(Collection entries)
========================================

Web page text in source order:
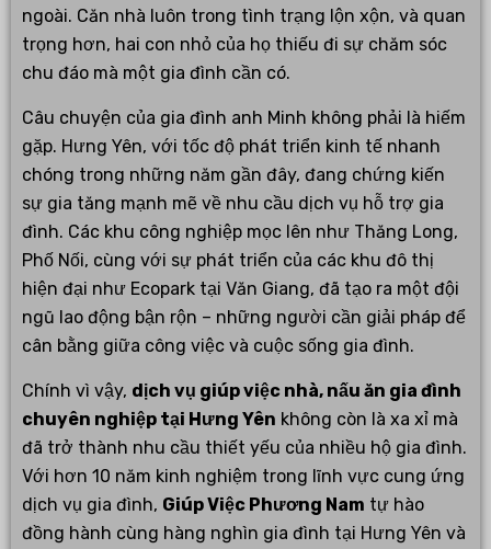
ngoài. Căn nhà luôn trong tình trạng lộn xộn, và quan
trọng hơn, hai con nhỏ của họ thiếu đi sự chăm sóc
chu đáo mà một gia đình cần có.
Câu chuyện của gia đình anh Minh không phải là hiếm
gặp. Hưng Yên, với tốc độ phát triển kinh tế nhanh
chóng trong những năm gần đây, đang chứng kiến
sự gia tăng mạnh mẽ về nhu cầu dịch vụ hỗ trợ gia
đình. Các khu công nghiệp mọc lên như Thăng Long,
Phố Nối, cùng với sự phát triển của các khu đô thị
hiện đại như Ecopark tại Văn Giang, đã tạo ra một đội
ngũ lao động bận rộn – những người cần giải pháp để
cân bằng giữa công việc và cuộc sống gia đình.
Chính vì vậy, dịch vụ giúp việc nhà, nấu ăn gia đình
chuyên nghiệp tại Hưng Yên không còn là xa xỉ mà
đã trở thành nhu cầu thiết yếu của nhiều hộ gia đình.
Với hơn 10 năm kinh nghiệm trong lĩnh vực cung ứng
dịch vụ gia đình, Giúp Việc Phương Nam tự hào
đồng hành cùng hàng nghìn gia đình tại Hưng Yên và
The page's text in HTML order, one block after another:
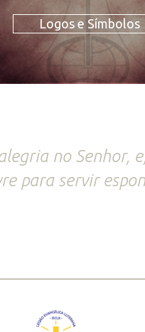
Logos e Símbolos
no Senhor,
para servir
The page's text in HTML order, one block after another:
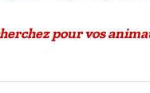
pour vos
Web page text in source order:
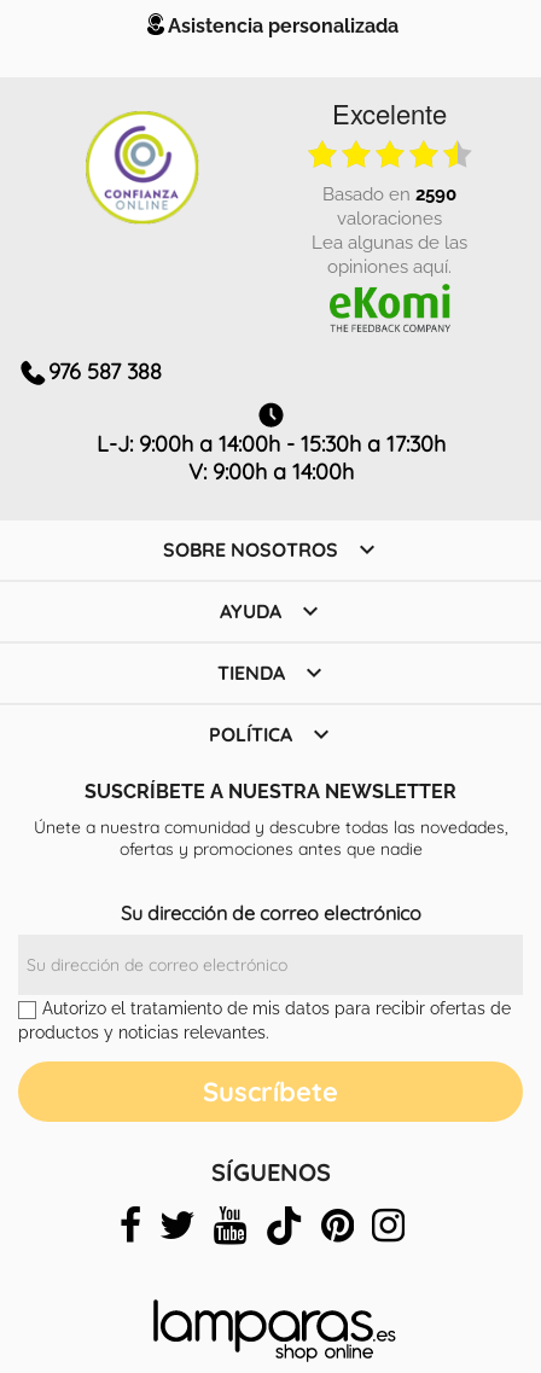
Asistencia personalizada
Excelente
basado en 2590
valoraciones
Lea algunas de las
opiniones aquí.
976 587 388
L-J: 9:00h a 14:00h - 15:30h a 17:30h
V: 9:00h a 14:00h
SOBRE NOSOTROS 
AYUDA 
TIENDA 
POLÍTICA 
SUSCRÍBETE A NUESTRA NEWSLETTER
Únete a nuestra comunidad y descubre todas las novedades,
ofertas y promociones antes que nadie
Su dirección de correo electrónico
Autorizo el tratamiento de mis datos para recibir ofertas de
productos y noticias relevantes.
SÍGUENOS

========================================

**What is required:**
Give the lines from the one containing "Su dirección de correo electrónico" through the end of the entries again, exactly as written and with no other lines.

**Reply to the task:**
Su dirección de correo electrónico
Autorizo el tratamiento de mis datos para recibir ofertas de
productos y noticias relevantes.
SÍGUENOS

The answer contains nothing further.